● What you have to do
Check every line below for the word "singular" and copy each one that has it.

*** Begin section ***

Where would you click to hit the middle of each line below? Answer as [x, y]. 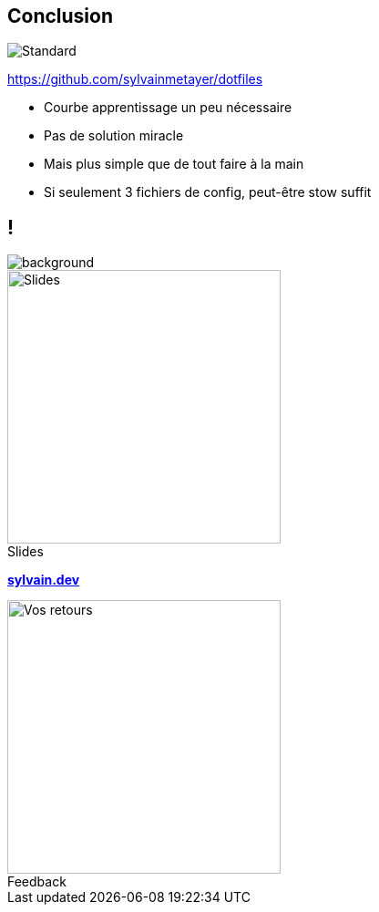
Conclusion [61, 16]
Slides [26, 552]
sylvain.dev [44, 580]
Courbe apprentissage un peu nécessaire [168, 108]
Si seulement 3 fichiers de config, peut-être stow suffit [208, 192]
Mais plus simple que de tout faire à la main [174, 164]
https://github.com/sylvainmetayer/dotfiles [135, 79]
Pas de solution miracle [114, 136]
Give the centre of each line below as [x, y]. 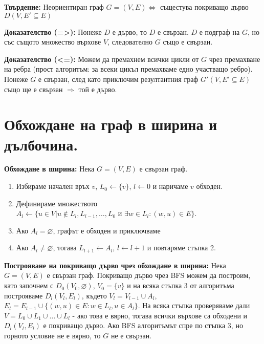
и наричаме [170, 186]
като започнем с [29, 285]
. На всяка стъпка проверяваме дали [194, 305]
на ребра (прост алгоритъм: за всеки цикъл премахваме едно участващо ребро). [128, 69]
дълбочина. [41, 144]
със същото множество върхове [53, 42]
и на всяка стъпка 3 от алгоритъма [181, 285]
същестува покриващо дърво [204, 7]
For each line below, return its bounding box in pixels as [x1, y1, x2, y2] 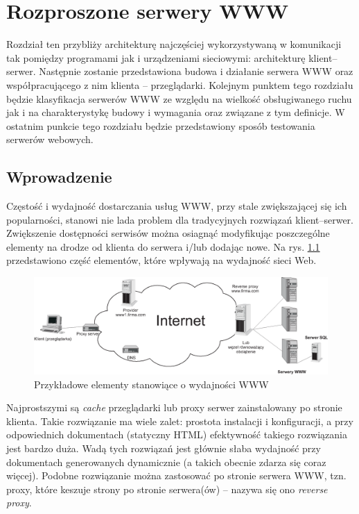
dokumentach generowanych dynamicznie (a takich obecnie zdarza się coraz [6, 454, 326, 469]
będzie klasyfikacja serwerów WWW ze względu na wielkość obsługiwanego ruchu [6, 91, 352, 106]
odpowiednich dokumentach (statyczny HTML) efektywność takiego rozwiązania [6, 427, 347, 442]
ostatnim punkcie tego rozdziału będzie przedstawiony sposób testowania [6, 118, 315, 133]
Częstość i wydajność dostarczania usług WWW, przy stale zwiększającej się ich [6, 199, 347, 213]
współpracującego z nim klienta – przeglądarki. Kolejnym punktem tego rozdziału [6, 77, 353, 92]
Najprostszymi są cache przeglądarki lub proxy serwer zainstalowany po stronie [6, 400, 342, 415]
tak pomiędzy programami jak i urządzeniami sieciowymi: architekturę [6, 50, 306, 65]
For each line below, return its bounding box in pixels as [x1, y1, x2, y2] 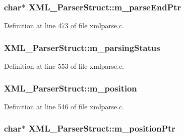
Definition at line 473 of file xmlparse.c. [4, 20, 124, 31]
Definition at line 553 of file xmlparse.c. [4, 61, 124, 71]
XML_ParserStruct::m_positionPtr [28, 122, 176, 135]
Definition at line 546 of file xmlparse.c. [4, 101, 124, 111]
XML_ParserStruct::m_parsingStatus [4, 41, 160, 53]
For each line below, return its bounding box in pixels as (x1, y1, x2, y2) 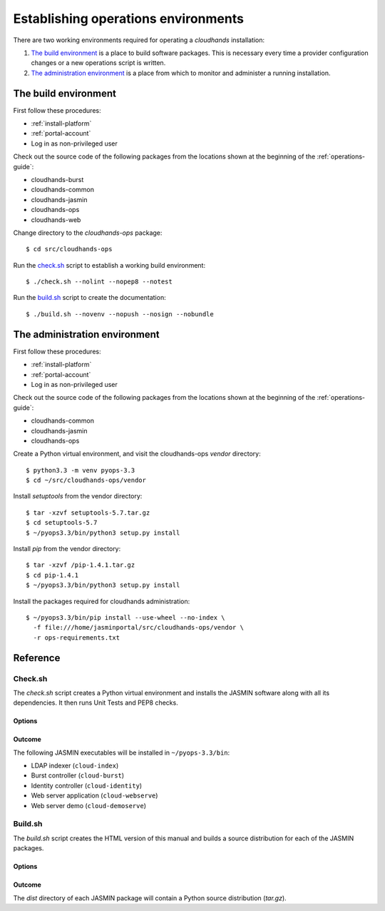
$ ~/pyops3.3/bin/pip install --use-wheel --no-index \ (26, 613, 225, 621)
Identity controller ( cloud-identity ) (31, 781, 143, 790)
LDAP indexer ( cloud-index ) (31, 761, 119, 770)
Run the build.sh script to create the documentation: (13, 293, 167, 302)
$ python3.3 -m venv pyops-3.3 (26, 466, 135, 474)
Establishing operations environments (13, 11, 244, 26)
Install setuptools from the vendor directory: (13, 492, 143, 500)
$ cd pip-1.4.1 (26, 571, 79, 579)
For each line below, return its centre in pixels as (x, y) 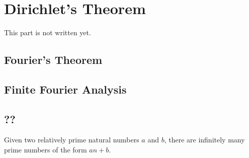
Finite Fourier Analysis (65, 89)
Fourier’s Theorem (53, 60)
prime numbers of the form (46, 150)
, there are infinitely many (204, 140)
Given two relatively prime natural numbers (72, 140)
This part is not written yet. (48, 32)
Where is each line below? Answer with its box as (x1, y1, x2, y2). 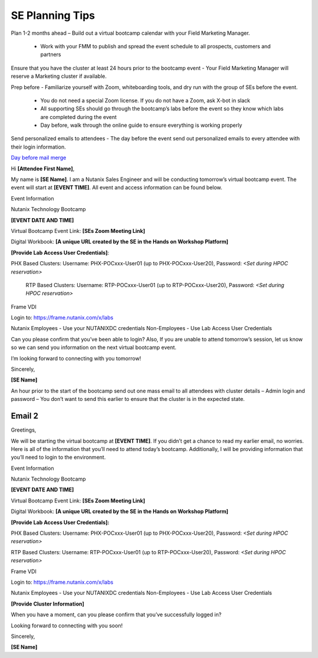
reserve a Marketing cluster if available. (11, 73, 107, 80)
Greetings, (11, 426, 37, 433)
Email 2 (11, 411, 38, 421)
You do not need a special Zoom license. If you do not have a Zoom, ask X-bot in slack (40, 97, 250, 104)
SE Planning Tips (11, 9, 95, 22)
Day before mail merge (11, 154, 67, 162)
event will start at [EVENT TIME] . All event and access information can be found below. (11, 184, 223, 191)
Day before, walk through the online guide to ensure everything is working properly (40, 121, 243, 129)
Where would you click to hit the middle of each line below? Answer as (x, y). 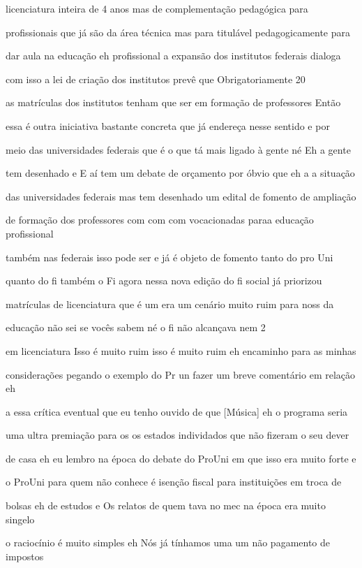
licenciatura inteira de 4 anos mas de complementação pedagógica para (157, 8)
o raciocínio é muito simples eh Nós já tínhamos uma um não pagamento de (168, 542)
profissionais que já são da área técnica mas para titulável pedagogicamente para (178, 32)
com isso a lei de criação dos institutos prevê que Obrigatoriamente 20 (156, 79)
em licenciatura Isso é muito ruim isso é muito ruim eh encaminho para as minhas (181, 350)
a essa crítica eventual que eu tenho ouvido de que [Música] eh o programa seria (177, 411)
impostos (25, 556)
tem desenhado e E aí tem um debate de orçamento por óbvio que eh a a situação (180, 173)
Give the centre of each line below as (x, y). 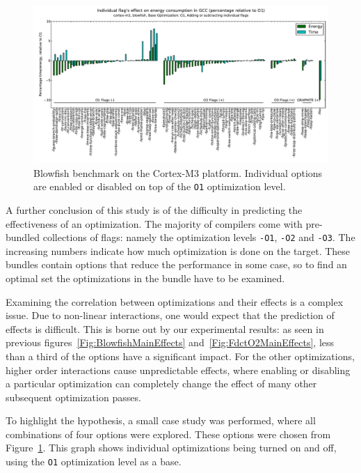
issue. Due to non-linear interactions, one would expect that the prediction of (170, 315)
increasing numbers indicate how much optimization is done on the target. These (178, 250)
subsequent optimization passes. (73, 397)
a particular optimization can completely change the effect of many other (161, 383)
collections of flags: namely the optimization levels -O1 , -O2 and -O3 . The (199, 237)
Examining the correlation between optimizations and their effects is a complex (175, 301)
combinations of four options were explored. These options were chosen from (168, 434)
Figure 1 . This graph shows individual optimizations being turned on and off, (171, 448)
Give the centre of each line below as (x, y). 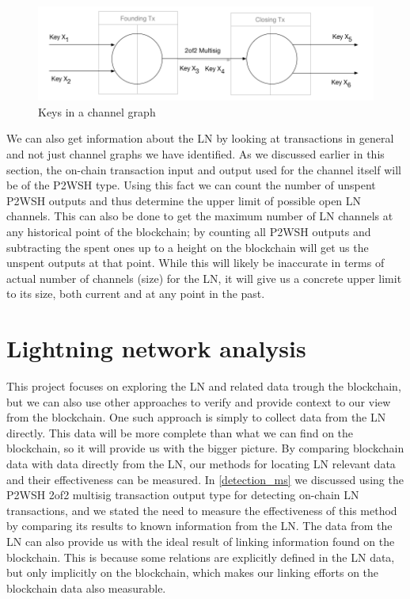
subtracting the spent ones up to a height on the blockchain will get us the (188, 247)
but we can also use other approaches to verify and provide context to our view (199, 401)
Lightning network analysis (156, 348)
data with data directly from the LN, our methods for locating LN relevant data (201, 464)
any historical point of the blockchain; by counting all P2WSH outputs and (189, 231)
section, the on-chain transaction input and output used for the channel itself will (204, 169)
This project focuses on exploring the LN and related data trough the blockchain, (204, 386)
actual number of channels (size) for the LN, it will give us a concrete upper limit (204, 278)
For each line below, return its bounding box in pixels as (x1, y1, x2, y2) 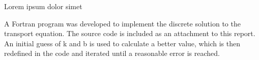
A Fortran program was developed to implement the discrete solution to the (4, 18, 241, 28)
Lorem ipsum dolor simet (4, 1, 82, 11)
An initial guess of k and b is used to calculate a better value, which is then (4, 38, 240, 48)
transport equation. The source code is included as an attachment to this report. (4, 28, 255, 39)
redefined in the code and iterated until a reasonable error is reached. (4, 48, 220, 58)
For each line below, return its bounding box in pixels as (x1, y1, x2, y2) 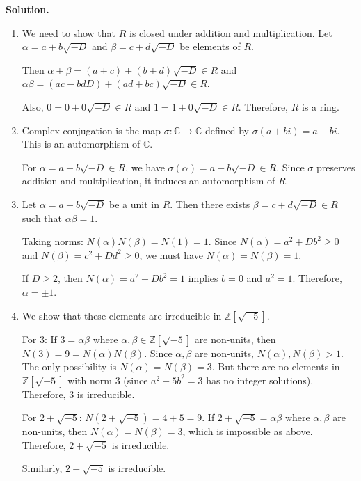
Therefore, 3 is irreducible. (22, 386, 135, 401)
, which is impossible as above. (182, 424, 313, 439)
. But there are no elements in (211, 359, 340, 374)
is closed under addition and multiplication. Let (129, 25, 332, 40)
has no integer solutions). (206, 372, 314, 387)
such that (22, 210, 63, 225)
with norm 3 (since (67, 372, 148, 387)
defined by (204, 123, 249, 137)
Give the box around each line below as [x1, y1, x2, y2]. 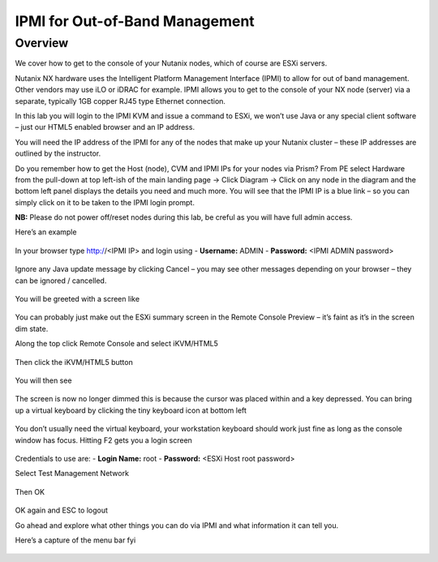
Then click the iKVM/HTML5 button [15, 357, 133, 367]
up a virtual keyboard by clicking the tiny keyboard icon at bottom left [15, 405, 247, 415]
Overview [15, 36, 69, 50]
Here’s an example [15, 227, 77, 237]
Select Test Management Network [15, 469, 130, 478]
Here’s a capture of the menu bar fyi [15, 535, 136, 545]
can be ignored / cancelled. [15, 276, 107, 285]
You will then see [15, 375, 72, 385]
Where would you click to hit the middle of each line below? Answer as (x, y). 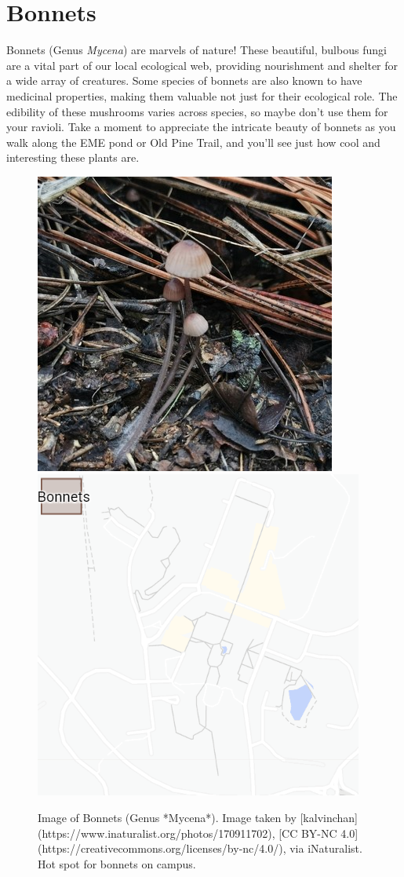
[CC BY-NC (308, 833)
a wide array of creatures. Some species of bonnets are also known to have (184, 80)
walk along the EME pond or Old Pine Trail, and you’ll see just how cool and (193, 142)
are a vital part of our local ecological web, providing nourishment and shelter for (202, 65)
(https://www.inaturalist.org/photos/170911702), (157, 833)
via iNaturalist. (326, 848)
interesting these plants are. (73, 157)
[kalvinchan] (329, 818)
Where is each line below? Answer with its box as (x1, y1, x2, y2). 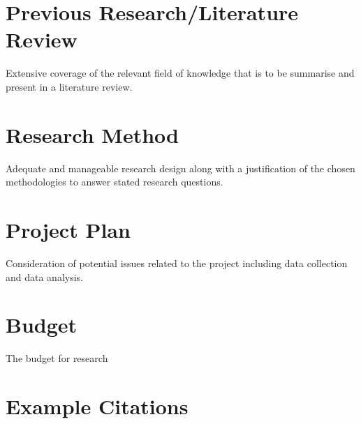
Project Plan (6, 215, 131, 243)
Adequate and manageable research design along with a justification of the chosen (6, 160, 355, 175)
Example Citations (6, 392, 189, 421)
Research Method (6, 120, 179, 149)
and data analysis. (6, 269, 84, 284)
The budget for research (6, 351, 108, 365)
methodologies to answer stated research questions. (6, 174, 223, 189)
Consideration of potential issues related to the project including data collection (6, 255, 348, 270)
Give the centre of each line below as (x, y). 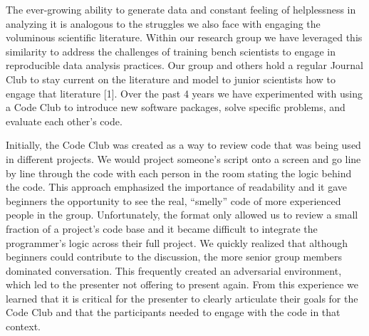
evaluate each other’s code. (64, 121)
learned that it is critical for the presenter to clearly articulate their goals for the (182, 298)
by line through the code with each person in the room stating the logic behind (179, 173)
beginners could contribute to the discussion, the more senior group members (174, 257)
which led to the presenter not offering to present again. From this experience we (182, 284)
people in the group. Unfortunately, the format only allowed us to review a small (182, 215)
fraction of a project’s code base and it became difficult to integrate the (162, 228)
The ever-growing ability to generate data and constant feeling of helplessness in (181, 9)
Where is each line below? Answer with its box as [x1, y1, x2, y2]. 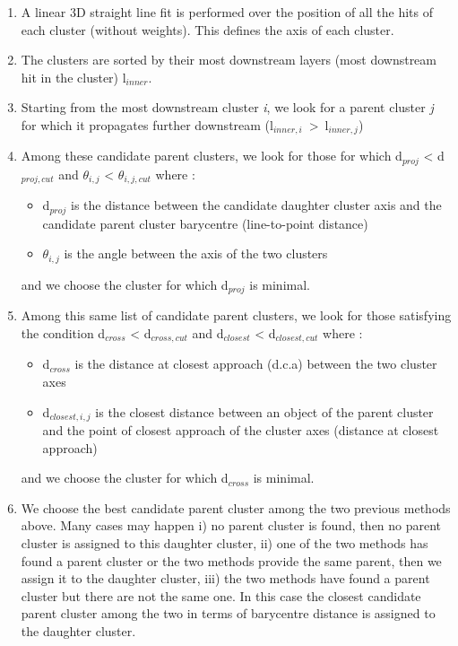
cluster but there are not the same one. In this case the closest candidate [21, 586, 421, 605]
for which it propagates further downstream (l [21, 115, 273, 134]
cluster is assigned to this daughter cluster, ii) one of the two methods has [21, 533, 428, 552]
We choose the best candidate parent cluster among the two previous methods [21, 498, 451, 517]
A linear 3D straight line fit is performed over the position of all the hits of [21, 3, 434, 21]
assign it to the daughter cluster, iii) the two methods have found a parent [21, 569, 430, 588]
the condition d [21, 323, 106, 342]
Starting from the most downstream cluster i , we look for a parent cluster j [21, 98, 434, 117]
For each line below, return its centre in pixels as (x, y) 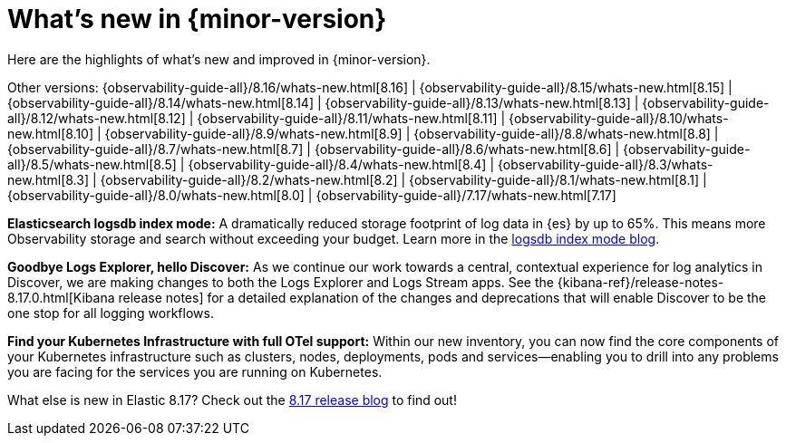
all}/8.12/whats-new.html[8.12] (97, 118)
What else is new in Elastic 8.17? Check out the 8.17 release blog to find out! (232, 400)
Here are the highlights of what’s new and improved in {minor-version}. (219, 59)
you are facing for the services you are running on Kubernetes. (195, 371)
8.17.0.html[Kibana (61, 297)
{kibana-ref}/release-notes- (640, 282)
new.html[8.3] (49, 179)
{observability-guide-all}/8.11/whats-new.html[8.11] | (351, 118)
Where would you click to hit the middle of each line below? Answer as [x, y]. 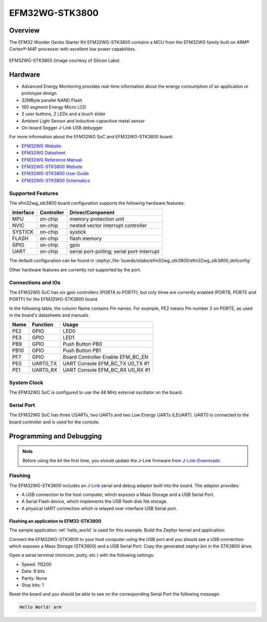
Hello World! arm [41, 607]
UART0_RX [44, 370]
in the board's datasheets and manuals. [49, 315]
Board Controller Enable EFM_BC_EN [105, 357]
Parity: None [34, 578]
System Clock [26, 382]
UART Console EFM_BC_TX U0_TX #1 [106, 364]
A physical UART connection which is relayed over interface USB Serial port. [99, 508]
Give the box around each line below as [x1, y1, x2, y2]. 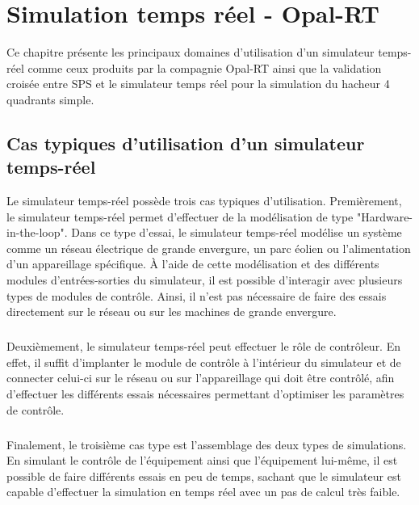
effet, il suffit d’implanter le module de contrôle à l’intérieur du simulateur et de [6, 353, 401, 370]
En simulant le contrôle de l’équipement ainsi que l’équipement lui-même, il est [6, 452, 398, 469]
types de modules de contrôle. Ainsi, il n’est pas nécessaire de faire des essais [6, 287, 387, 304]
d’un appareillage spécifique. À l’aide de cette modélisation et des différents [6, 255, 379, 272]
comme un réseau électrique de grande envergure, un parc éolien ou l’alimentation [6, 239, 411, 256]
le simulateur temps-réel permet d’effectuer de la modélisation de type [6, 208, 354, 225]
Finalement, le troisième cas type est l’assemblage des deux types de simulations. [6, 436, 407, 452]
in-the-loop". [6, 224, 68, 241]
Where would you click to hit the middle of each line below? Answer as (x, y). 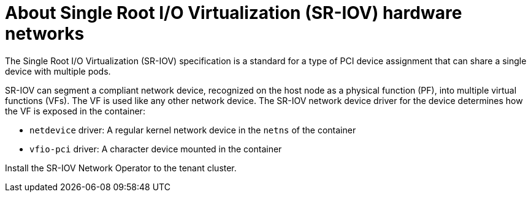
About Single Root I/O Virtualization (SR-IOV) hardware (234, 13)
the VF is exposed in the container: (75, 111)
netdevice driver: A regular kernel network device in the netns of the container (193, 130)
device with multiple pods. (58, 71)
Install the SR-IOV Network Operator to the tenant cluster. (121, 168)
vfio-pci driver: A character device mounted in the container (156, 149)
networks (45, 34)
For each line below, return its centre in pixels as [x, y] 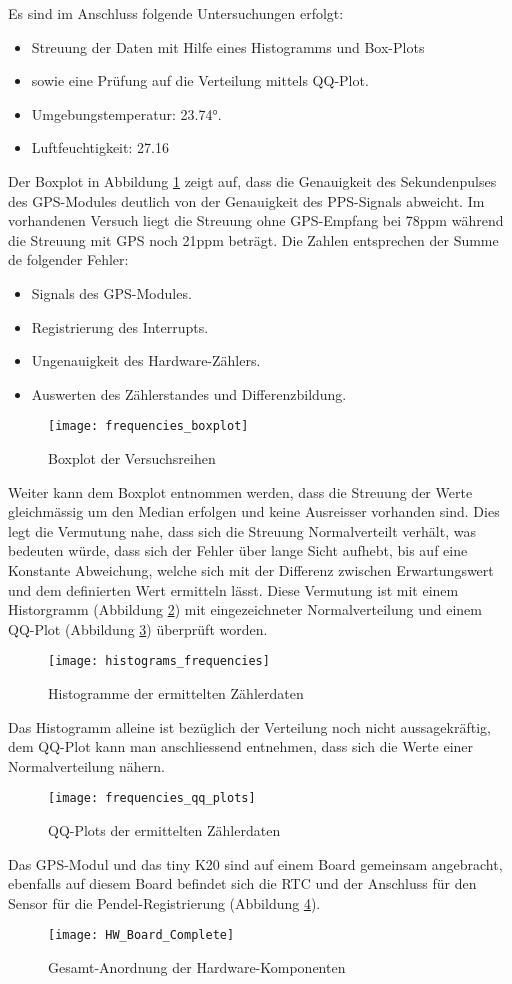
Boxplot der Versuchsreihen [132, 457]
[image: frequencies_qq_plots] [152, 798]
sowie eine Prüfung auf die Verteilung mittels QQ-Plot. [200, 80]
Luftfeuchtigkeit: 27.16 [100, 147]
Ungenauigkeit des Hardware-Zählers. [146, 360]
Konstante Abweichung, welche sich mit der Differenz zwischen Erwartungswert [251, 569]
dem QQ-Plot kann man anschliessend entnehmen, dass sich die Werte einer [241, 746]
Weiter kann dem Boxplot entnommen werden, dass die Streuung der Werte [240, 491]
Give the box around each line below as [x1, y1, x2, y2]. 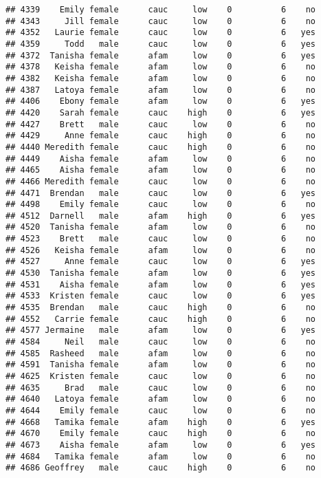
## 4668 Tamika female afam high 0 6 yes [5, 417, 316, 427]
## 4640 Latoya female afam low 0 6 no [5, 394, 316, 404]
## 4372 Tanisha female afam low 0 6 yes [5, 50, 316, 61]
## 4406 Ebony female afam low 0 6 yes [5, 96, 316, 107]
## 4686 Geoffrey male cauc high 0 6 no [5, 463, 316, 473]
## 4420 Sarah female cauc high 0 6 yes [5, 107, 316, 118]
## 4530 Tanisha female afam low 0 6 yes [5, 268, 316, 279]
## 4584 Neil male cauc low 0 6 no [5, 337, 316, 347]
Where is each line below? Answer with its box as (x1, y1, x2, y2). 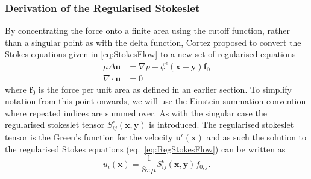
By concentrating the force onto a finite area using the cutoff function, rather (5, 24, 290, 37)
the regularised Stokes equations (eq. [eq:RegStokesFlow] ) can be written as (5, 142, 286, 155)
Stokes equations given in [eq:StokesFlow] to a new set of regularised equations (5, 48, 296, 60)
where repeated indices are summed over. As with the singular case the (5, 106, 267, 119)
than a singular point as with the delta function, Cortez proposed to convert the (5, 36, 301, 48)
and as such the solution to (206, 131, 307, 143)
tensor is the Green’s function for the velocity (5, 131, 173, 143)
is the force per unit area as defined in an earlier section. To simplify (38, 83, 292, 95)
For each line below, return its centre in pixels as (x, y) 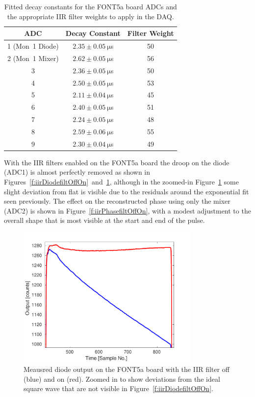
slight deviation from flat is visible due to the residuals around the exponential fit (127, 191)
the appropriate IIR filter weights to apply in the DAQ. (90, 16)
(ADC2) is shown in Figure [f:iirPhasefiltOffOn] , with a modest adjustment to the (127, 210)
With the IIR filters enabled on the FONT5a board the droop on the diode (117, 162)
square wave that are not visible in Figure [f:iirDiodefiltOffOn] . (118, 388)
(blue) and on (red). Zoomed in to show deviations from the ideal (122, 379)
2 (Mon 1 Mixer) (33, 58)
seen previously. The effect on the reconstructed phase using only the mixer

*** End section ***

● Written solution
where repeated indices are summed over. As with the singular case the (5, 106, 267, 119)
than a singular point as with the delta function, Cortez proposed to convert the (5, 36, 301, 48)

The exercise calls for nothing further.